-------- WORKING DATA --------

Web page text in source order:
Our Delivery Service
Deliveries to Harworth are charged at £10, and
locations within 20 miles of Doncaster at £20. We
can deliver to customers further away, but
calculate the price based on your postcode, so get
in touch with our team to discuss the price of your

--------

ASSIGNED TASK:
Exactly the lines from the one holding "calculate the price" to the final line of the listing, both included, must make up the answer.

EXERCISE RESPONSE:
calculate the price based on your postcode, so get
in touch with our team to discuss the price of your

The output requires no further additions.